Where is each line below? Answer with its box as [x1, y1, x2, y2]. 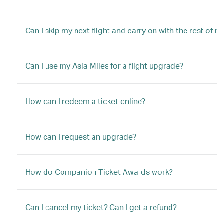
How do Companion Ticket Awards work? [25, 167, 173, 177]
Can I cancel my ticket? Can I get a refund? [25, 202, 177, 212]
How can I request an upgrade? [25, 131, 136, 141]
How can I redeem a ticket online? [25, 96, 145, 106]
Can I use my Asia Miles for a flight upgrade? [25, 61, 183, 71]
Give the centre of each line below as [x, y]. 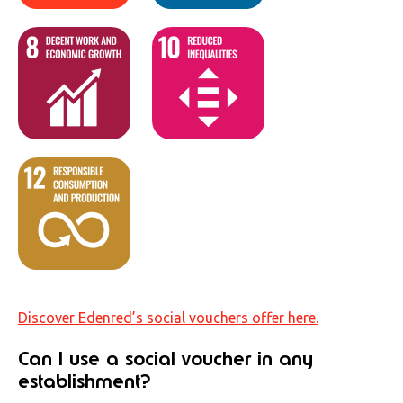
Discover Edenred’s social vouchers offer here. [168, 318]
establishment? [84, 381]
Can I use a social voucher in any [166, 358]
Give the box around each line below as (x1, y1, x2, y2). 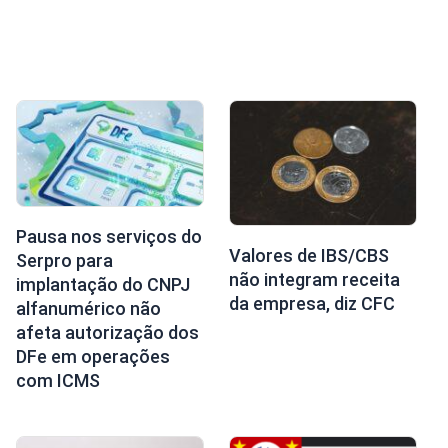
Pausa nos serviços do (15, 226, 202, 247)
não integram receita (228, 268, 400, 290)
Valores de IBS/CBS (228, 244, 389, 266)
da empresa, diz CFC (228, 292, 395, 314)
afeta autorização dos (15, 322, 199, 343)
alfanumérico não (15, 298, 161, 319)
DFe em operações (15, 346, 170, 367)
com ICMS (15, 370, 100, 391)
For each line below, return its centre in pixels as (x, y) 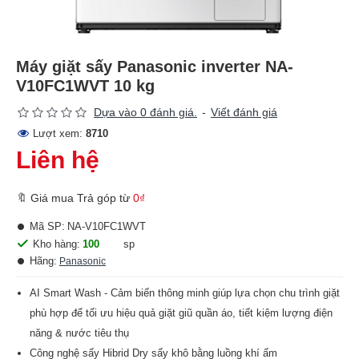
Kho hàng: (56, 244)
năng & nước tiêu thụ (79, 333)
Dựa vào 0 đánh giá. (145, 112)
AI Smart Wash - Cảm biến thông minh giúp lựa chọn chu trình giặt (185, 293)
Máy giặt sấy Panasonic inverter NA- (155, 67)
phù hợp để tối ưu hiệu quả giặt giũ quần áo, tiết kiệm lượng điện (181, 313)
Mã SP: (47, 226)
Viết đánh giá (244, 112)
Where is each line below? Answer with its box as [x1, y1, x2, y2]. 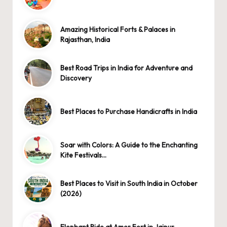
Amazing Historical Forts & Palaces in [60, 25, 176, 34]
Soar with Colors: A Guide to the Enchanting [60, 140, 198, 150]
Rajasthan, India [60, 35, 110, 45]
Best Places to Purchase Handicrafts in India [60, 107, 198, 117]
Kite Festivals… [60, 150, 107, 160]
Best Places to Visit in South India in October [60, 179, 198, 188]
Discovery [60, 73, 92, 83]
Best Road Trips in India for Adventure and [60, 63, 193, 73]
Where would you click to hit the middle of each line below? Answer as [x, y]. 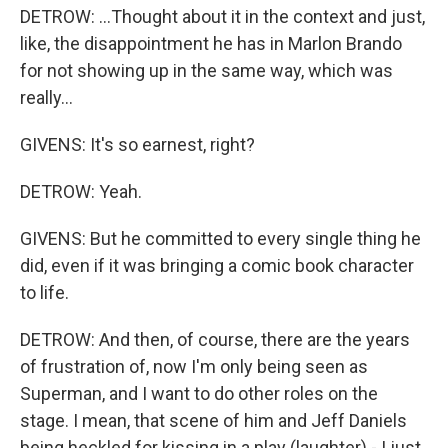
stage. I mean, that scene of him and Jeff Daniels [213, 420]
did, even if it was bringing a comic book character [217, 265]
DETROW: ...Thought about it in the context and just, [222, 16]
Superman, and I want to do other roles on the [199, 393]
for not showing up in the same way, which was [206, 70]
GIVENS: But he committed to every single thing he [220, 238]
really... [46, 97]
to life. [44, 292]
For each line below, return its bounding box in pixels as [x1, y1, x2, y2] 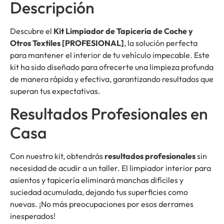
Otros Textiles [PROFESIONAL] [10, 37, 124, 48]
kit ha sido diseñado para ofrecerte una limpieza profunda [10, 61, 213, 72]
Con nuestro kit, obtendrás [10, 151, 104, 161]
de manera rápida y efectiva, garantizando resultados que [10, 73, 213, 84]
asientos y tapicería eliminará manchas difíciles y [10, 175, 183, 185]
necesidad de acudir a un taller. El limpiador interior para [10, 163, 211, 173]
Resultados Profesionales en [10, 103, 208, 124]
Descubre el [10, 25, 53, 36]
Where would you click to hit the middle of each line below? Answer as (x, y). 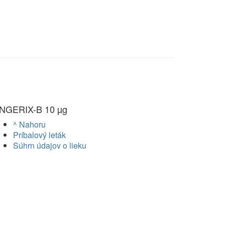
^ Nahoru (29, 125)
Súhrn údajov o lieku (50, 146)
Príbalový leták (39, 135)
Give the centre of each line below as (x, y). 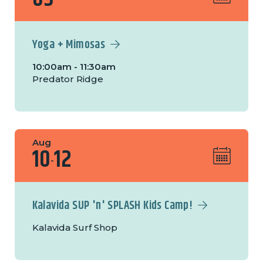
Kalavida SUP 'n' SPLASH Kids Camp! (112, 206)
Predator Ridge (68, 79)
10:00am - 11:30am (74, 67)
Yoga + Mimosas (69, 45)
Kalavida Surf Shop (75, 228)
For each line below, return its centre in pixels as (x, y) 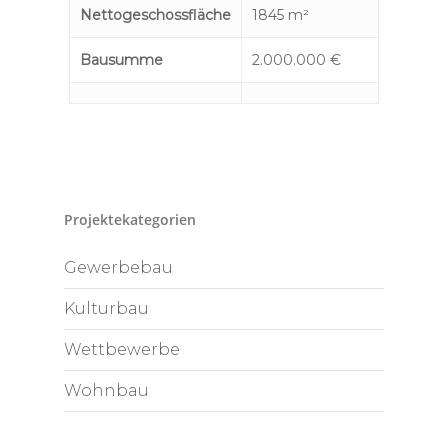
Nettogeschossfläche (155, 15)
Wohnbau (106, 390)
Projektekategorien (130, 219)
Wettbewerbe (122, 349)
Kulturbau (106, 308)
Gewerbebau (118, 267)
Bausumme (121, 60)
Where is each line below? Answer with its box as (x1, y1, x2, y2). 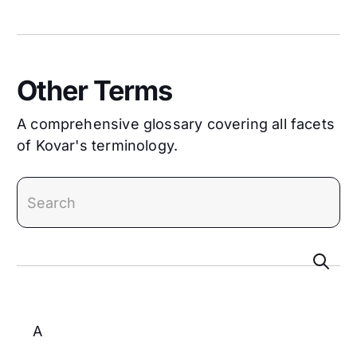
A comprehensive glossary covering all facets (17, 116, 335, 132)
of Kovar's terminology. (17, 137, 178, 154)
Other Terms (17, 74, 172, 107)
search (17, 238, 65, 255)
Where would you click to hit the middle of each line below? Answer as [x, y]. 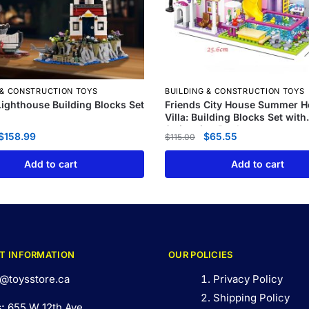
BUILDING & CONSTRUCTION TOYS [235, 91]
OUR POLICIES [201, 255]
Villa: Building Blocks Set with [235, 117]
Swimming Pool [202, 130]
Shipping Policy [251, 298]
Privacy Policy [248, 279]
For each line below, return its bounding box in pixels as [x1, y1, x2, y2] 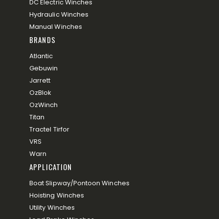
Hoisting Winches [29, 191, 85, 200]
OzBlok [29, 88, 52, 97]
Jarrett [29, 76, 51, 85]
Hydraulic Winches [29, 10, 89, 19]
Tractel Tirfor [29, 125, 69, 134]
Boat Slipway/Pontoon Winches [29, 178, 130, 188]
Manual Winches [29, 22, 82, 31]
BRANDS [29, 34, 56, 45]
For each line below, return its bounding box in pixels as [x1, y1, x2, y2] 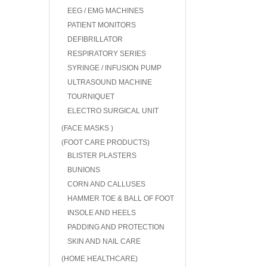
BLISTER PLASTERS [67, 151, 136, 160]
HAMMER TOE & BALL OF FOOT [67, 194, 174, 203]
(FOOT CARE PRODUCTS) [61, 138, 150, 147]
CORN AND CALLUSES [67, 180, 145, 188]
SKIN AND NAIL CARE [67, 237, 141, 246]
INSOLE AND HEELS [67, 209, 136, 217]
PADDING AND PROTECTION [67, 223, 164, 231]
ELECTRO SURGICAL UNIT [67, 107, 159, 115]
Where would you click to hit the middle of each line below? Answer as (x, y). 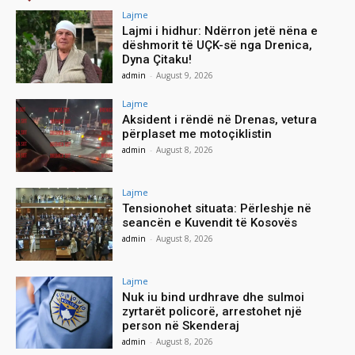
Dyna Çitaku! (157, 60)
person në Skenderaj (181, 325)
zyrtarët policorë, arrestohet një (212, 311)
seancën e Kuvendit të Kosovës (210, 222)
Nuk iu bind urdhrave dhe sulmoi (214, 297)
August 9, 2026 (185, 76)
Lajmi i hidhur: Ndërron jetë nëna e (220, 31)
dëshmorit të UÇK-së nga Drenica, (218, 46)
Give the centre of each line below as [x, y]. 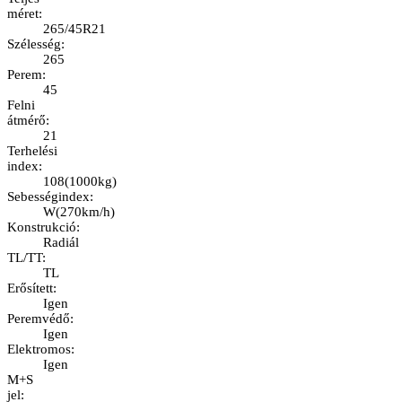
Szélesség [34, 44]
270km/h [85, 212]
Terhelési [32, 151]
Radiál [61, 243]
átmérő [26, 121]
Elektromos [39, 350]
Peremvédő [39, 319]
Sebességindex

Prompt:
Make a word-for-word copy of the records above, excluding all pictures.

Answer section:
Where is each line below? Answer with its box as [x1, y1, x2, y2]. 
How do Companion Ticket Awards work? [25, 167, 173, 177]
Can I cancel my ticket? Can I get a refund? [25, 202, 177, 212]
How can I request an upgrade? [25, 131, 136, 141]
How can I redeem a ticket online? [25, 96, 145, 106]
Can I use my Asia Miles for a flight upgrade? [25, 61, 183, 71]
Give the centre of each line below as [x, y]. 
Discover Edenred’s social vouchers offer here. [168, 318]
establishment? [84, 381]
Can I use a social voucher in any [166, 358]
Give the box around each line below as (x1, y1, x2, y2). 
Pausa nos serviços do (15, 226, 202, 247)
não integram receita (228, 268, 400, 290)
Valores de IBS/CBS (228, 244, 389, 266)
da empresa, diz CFC (228, 292, 395, 314)
afeta autorização dos (15, 322, 199, 343)
alfanumérico não (15, 298, 161, 319)
DFe em operações (15, 346, 170, 367)
com ICMS (15, 370, 100, 391)
For each line below, return its centre in pixels as (x, y) 
Kho hàng: (56, 244)
năng & nước tiêu thụ (79, 333)
Dựa vào 0 đánh giá. (145, 112)
AI Smart Wash - Cảm biến thông minh giúp lựa chọn chu trình giặt (185, 293)
Máy giặt sấy Panasonic inverter NA- (155, 67)
phù hợp để tối ưu hiệu quả giặt giũ quần áo, tiết kiệm lượng điện (181, 313)
Mã SP: (47, 226)
Viết đánh giá (244, 112)
Where is each line below? Answer with its box as [x1, y1, x2, y2]. 
Amazing Historical Forts & Palaces in [60, 25, 176, 34]
Soar with Colors: A Guide to the Enchanting [60, 140, 198, 150]
Rajasthan, India [60, 35, 110, 45]
Best Places to Purchase Handicrafts in India [60, 107, 198, 117]
Kite Festivals… [60, 150, 107, 160]
Best Places to Visit in South India in October [60, 179, 198, 188]
Discovery [60, 73, 92, 83]
Best Road Trips in India for Adventure and [60, 63, 193, 73]
Where would you click to hit the middle of each line below? Answer as [x, y]. 
stage. I mean, that scene of him and Jeff Daniels [213, 420]
did, even if it was bringing a comic book character [217, 265]
DETROW: ...Thought about it in the context and just, [222, 16]
Superman, and I want to do other roles on the [199, 393]
for not showing up in the same way, which was [206, 70]
GIVENS: But he committed to every single thing he [220, 238]
really... [46, 97]
to life. [44, 292]
For each line below, return its bounding box in pixels as [x1, y1, x2, y2] 
Otros Textiles [PROFESIONAL] [10, 37, 124, 48]
kit ha sido diseñado para ofrecerte una limpieza profunda [10, 61, 213, 72]
Con nuestro kit, obtendrás [10, 151, 104, 161]
de manera rápida y efectiva, garantizando resultados que [10, 73, 213, 84]
asientos y tapicería eliminará manchas difíciles y [10, 175, 183, 185]
necesidad de acudir a un taller. El limpiador interior para [10, 163, 211, 173]
Resultados Profesionales en [10, 103, 208, 124]
Descubre el [10, 25, 53, 36]
Where would you click to hit the middle of each line below? Answer as (x, y). 
^ Nahoru (29, 125)
Súhrn údajov o lieku (50, 146)
Príbalový leták (39, 135)
Give the centre of each line below as (x, y). 
Kalavida SUP 'n' SPLASH Kids Camp! (112, 206)
Predator Ridge (68, 79)
10:00am - 11:30am (74, 67)
Yoga + Mimosas (69, 45)
Kalavida Surf Shop (75, 228)
For each line below, return its centre in pixels as (x, y) 
Nettogeschossfläche (155, 15)
Wohnbau (106, 390)
Projektekategorien (130, 219)
Wettbewerbe (122, 349)
Kulturbau (106, 308)
Gewerbebau (118, 267)
Bausumme (121, 60)
Where is each line below? Answer with its box as (x1, y1, x2, y2). 
A comprehensive glossary covering all facets (17, 116, 335, 132)
of Kovar's terminology. (17, 137, 178, 154)
Other Terms (17, 74, 172, 107)
search (17, 238, 65, 255)
Where would you click to hit the middle of each line below? Answer as [x, y]. 
BUILDING & CONSTRUCTION TOYS [235, 91]
OUR POLICIES [201, 255]
Villa: Building Blocks Set with [235, 117]
Swimming Pool [202, 130]
Shipping Policy [251, 298]
Privacy Policy [248, 279]
For each line below, return its bounding box in pixels as [x1, y1, x2, y2] 
Hoisting Winches [29, 191, 85, 200]
OzBlok [29, 88, 52, 97]
Jarrett [29, 76, 51, 85]
Hydraulic Winches [29, 10, 89, 19]
Tractel Tirfor [29, 125, 69, 134]
Boat Slipway/Pontoon Winches [29, 178, 130, 188]
Manual Winches [29, 22, 82, 31]
BRANDS [29, 34, 56, 45]
For each line below, return its bounding box in pixels as [x1, y1, x2, y2] 
BLISTER PLASTERS [67, 151, 136, 160]
HAMMER TOE & BALL OF FOOT [67, 194, 174, 203]
(FOOT CARE PRODUCTS) [61, 138, 150, 147]
CORN AND CALLUSES [67, 180, 145, 188]
SKIN AND NAIL CARE [67, 237, 141, 246]
INSOLE AND HEELS [67, 209, 136, 217]
PADDING AND PROTECTION [67, 223, 164, 231]
ELECTRO SURGICAL UNIT [67, 107, 159, 115]
Where would you click to hit the middle of each line below? Answer as (x, y). 
Dyna Çitaku! (157, 60)
person në Skenderaj (181, 325)
zyrtarët policorë, arrestohet një (212, 311)
seancën e Kuvendit të Kosovës (210, 222)
Nuk iu bind urdhrave dhe sulmoi (214, 297)
August 9, 2026 (185, 76)
Lajmi i hidhur: Ndërron jetë nëna e (220, 31)
dëshmorit të UÇK-së nga Drenica, (218, 46)
Give the centre of each line below as [x, y]. 
Szélesség [34, 44]
270km/h [85, 212]
Terhelési [32, 151]
Radiál [61, 243]
átmérő [26, 121]
Elektromos [39, 350]
Peremvédő [39, 319]
Sebességindex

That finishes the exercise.